世界の美容製品パッケージトレンドーテクノロジーの活用やリサイクルを促すインセンティブ、復刻トレンドなどを例に

世界の美容製品パッケージトレンド

美容製品のパッケージは長きにわたり、華やかさと洗練された美の象徴として機能してきました。古代の香水瓶もすでに、ガラスやテラコッタなどを用いて様々な美しい形に造られていました。製品が人を美しくするというのであれば、その製品自体が魅力的であるべきだと多くの人は考えています。一方、現代ではAIテクノロジーが美容製品のパッケージデザインの可能性をますます広げています。例えば、The House of Guerlainは創立170周年を記念して、アイコニックな蜂のボトルを1853年の設立当時から2193年の未来までAIを活用して表現し、デジタル展示しています。

透明性とテクノロジー

AIを用いることにより美容製品のパッケージ製造工程は効率化され、消費者が製品の利点を最大限受け取ることにつながります。例えば、AIがサステナビリティの大切さを理解することにより、「クワイエット・サステナビリティ-Quiet Sustainability」(控えめなサステナビリティ)、つまり環境への配慮が「付加価値」ではなく「本来備わっているもの」、ひいては製品の最も大切な要素とみなされるトレンドが生まれるとミンテルは予測しています。2023年にはフレグランス新製品の41%が倫理・環境訴求を掲げていましたが、2019年時点ではわずか18%でした。同トレンドの「クワイエット-Quiet」(控えめ)は、サステナビリティによって高級製品の見た目が損なわれてほしくないという消費者の意向を反映しています。パッケージメーカーには、美しさを妥協することなく製品全体にサステナビリティを取り入れることが求められています。

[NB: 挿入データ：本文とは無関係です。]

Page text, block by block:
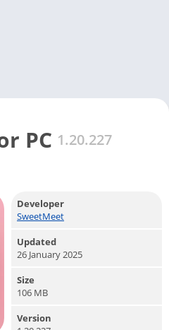
PC 1.20.227
Developer
SweetMeet
Updated
26 January 2025
Size
106 MB
Version
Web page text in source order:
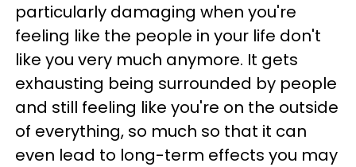
particularly damaging when you're
feeling like the people in your life don't
like you very much anymore. It gets
exhausting being surrounded by people
and still feeling like you're on the outside
of everything, so much so that it can
even lead to long-term effects you may
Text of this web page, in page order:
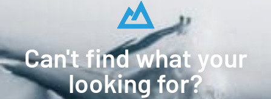
Can't find what your
looking for?
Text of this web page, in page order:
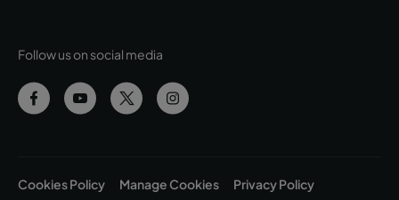
Follow us on social media
Cookies Policy Manage Cookies
Privacy Policy
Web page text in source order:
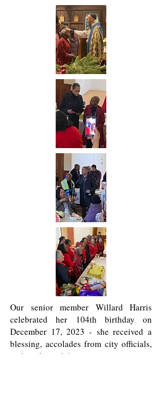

Bastille ParfumsはRFIDテクノロジーを活用することで、フレグランス製品で明確な情報開示を行っています。同社のParadis Nuit Eau de ParfumにはボトルにQRコードが記載されており、これを読み取ることでボトルに含まれるすべての成分の由来、パッケージのメーカー名、ボトル詰めされた日付など、製品のライフサイクル全体を確認することができます。

クリーンで洗練されたパッケージ

美容・化粧品業界におけるクワイエット・サステナビリティのトレンドと密接に関連しているのが、クリーンでシンプルな洗練されたパッケージです。消費者は製品を購入する際に重視しているのは製品の機能性です。「クワイエット・ビューティ-Quiet Beauty」(控えめな美しさ)を打ち出すパッケージの例として、「美容ルーティンの簡素化」をミッションに掲げるスキンケアブランドMalin + Goetzが挙げられます。同社のすっきりとした見た目のパッケージは、不要な素材を排除するために絶えずリニューアルを繰り返しており、そのデザインはエレガントで現代的です。消費者は表面的な飾りではなく、製品の魅力に基づいて購入を決める傾向が高まっており、Malin + Goetzの例はこのような傾向とマッチしています。

消費者へのリサイクルインセンティブ

パッケージへの関心が高まっている主な理由の一つに、リサイクルへのインセンティブがあります。例えば、Charlotte Tilburyは一部の製品でシンプルなリサイクルプログラムを開始しました。同プログラムでは、消費者がオンラインのリサイクルポータルにアクセスし、無料の返送ラベルが送付されるフォームに記入するだけで、新しい詰め替え用モイスチャライザーが20%引になるコードが手に入ります。Charlotte Tilburyの競合企業(Glossier、ロレアル、エスティ ローダー、Anastasia Beverly Hills、Hourglassなど)の多くは、消費者に十分なインセンティブを届けるプログラムをまだ導入していません。企業は、ブランディング、製品、成分だけでなく、使用後の製品の行く末も考慮に入れなければいけません。

伝統から着想を得たパッケージデザイン

最後にご紹介するトレンドは、すでにご存じの「ノスタルジー」トレンドからさらに一歩進んだ、伝統からインスパイアされたパッケージデザインの復刻トレンドです。これは、特にフレグランスのカテゴリーにみられます。控えめでシンプルな美容製品パッケージを求める声と並行して、社会的・歴史的な「懐かしさ」に訴えるデザインを活用した同トレンドは、若い消費者世代にとって個人的なつながりを感じさせることはできなくとも、「今はなきもの」や「古き日の豪華主義」を示す象徴となっています。Officine Universelle Bulyは「先祖から伝わる美」をブランドの軸に据え、パッケージには金のアクセントを加えた繊細な古典絵画を取り入れており、どのようなメイクポーチに入れても際立つ美しさが特徴です。また、同ブランドは代々伝わる技術や処方からヒントを得た成分を活用しており、先ほどご紹介したクワイエット・ビューティの要素も含まれています。こうした何世代にもわたって認められてきた成分は、今なお説得力があるのです。

ミンテルとともに未来を見据える

消費者は美容製品に対してますます機能性を求めるようになっており、パッケージはこうしたマーケティングメッセージを伝える最もダイレクトな手段となっています。ミンテルは、多くのブランドがまず基本に立ち返り、予算配分を戦略的に見直しながら、重要なことに集中投資するようになると予測しています。例えば製品のライフサイクル全体を改善するといった根本的なことへの投資です。投資の取捨選択により近い将来、AIによる生成画像や伝統から着想を得たデザインを起用した華やかな美容製品パッケージが数多く登場することでしょう。